◆ Try it
Isolate every line in the records below with "both" in it.

Source information section start

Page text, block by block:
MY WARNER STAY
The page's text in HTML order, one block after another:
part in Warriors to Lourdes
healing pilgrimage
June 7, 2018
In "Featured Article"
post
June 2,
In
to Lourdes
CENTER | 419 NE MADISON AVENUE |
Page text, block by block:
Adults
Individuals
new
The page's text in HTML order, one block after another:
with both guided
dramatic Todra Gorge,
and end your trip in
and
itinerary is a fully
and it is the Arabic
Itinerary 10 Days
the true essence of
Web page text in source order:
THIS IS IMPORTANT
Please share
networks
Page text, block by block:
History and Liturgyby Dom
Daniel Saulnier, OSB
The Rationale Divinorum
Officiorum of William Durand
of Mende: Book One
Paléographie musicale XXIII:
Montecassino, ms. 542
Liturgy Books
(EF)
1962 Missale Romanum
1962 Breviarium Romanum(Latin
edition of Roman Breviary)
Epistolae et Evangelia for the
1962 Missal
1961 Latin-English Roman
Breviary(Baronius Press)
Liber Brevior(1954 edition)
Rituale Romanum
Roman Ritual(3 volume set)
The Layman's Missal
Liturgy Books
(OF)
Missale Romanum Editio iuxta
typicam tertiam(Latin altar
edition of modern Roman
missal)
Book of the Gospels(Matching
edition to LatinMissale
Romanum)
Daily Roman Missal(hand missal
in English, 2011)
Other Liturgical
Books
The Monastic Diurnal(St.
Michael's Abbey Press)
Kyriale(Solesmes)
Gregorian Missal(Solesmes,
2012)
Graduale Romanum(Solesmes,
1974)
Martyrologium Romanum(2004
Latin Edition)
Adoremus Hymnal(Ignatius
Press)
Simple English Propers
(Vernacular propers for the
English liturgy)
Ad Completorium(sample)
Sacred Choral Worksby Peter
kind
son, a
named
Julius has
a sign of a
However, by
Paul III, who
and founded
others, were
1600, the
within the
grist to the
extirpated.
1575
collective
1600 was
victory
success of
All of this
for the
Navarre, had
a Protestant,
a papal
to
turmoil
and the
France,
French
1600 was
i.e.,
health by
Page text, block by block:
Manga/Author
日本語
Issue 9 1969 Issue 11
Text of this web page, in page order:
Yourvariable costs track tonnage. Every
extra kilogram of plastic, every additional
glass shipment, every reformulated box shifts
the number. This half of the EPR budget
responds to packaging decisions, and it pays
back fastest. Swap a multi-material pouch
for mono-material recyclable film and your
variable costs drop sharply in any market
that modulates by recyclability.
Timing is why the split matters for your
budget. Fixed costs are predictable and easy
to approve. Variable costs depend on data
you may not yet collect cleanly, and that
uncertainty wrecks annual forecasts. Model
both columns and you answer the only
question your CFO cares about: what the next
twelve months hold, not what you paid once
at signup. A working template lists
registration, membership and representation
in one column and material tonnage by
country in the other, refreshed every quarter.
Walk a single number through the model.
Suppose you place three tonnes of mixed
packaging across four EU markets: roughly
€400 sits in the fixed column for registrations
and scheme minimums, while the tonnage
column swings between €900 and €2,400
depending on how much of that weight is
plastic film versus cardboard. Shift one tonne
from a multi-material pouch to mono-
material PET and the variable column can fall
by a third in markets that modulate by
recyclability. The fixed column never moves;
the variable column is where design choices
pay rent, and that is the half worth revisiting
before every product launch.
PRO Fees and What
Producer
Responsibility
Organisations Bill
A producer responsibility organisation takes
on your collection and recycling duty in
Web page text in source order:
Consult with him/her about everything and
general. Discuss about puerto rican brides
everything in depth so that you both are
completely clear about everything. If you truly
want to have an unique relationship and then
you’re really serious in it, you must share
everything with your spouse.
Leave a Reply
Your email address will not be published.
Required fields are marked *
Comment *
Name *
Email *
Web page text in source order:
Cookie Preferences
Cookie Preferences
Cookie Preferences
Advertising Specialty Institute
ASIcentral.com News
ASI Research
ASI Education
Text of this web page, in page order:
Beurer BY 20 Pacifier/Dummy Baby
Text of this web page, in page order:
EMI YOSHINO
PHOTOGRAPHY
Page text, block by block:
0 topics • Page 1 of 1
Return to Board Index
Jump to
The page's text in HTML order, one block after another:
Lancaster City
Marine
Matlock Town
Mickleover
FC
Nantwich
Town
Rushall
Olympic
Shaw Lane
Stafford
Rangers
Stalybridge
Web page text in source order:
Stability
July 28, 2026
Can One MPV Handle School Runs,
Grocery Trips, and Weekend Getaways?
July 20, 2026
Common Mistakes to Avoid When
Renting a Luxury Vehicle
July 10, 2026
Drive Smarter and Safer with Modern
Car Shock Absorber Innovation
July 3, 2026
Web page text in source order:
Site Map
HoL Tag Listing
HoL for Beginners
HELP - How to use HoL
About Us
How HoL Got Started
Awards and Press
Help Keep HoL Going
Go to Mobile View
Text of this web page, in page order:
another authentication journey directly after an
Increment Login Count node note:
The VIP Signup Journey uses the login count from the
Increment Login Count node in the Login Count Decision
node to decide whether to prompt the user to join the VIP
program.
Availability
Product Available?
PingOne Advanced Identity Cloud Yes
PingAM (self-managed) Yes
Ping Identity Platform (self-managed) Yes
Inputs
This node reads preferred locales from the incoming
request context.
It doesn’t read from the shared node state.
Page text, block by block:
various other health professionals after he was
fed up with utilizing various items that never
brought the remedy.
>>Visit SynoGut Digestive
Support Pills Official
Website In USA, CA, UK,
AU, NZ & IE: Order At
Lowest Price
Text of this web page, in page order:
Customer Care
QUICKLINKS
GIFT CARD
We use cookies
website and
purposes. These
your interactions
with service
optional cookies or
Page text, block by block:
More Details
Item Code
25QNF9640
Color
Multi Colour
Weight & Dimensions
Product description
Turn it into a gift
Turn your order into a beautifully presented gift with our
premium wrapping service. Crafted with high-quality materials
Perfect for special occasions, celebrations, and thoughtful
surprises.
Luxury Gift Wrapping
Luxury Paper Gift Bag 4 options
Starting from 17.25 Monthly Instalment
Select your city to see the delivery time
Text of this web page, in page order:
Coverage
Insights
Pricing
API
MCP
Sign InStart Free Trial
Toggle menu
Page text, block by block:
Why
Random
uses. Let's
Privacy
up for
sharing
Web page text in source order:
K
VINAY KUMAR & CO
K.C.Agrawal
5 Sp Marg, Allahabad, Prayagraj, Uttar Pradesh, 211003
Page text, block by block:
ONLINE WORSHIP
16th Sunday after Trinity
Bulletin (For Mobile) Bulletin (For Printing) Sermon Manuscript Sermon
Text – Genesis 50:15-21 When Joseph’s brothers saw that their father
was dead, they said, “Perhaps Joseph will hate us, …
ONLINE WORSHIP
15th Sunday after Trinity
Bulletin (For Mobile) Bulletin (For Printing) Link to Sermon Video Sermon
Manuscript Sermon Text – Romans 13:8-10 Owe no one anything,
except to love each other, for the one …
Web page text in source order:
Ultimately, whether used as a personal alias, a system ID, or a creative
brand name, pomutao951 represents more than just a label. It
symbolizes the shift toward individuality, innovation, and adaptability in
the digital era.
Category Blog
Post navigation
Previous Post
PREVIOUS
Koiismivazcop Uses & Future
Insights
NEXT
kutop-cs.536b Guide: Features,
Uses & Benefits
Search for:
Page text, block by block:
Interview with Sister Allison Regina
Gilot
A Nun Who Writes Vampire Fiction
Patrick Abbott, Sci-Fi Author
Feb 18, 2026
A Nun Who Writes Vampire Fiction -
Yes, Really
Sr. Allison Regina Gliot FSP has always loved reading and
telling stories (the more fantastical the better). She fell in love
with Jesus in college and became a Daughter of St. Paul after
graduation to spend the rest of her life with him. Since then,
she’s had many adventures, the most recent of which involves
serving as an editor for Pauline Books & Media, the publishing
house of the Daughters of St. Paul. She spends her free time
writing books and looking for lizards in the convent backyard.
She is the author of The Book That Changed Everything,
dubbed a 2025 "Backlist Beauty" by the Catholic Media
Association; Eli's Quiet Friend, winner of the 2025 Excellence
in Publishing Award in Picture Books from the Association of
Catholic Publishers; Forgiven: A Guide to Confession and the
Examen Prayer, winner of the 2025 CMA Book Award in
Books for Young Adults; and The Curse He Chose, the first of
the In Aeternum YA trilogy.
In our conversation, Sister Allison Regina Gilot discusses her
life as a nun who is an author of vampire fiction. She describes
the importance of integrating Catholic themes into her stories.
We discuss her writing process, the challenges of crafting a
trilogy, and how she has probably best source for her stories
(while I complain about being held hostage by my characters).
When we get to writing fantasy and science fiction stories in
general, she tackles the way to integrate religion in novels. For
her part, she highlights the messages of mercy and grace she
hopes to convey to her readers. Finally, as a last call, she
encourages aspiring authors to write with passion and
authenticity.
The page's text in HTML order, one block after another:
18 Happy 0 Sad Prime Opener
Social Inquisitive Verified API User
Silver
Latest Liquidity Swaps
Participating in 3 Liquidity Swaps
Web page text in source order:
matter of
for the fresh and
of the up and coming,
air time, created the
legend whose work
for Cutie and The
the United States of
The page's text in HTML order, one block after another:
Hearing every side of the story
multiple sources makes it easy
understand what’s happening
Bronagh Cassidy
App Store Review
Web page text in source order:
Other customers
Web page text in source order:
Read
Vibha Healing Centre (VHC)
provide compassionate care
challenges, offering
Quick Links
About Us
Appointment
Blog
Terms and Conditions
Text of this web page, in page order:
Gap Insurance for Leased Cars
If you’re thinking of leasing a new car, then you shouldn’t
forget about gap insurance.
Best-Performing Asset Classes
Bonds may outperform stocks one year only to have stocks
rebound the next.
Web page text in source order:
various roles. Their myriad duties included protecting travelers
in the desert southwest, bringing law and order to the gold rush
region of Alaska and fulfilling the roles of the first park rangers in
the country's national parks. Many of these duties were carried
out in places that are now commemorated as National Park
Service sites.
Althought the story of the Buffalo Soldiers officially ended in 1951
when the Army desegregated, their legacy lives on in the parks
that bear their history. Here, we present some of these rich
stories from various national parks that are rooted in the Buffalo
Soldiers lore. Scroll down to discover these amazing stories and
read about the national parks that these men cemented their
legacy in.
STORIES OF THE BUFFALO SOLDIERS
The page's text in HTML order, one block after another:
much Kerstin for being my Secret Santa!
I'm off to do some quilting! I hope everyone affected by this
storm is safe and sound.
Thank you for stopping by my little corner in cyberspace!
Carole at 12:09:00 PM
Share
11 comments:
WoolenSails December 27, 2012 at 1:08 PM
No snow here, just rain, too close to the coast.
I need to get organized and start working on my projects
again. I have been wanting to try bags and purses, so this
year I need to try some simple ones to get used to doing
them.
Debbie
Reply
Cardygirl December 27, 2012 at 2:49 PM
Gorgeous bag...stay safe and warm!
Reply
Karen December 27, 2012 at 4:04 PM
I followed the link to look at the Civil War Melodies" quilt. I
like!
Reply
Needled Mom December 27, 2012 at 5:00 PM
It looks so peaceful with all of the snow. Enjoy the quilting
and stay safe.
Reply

Source information section end

◆ Your solution
with both guided
both columns and you answer the only
everything in depth so that you both are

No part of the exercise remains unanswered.